Problem description
Among the entries below, find the lines with the word "links" and copy them.

Data records

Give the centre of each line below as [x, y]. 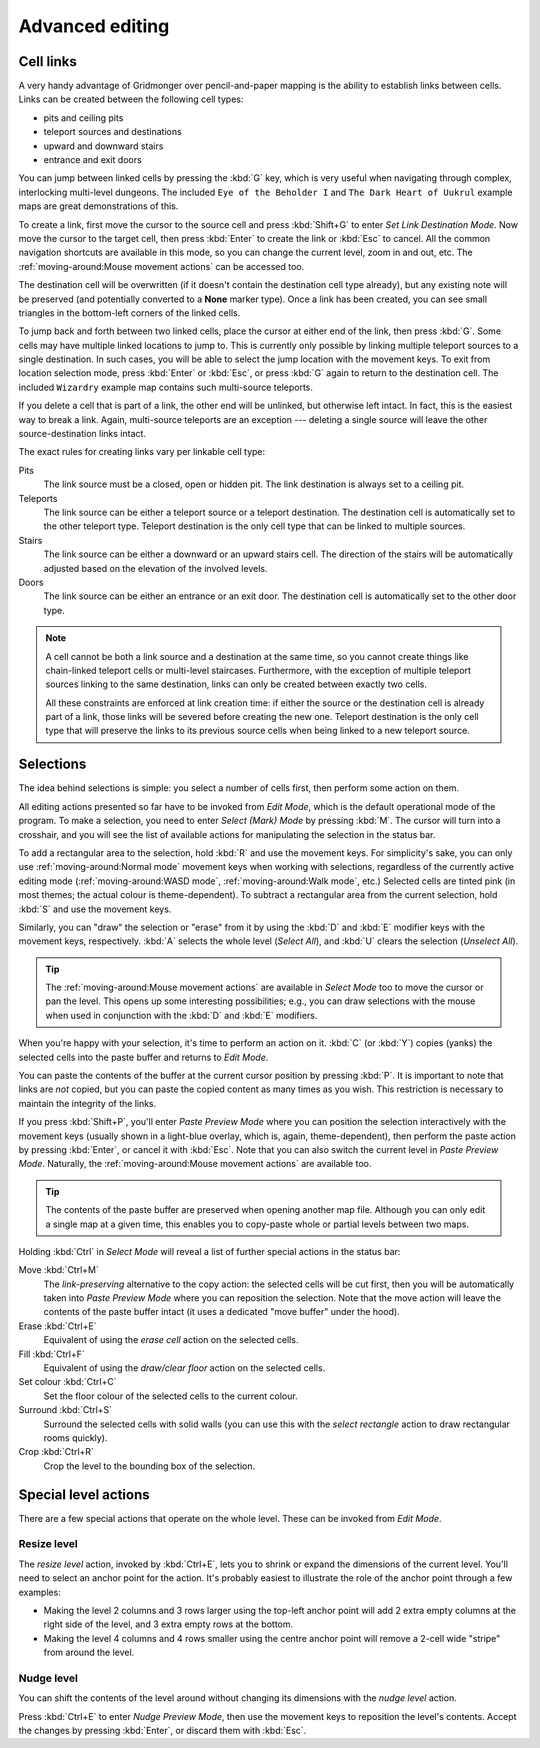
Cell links [47, 61]
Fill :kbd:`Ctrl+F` [51, 1354]
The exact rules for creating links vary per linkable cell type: [142, 452]
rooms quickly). [75, 1438]
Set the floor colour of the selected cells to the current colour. [171, 1396]
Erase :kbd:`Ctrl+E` [57, 1326]
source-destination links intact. [82, 434]
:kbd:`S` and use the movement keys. [95, 909]

Exercise response
Cell links [47, 61]
The exact rules for creating links vary per linkable cell type: [142, 452]
source-destination links intact. [82, 434]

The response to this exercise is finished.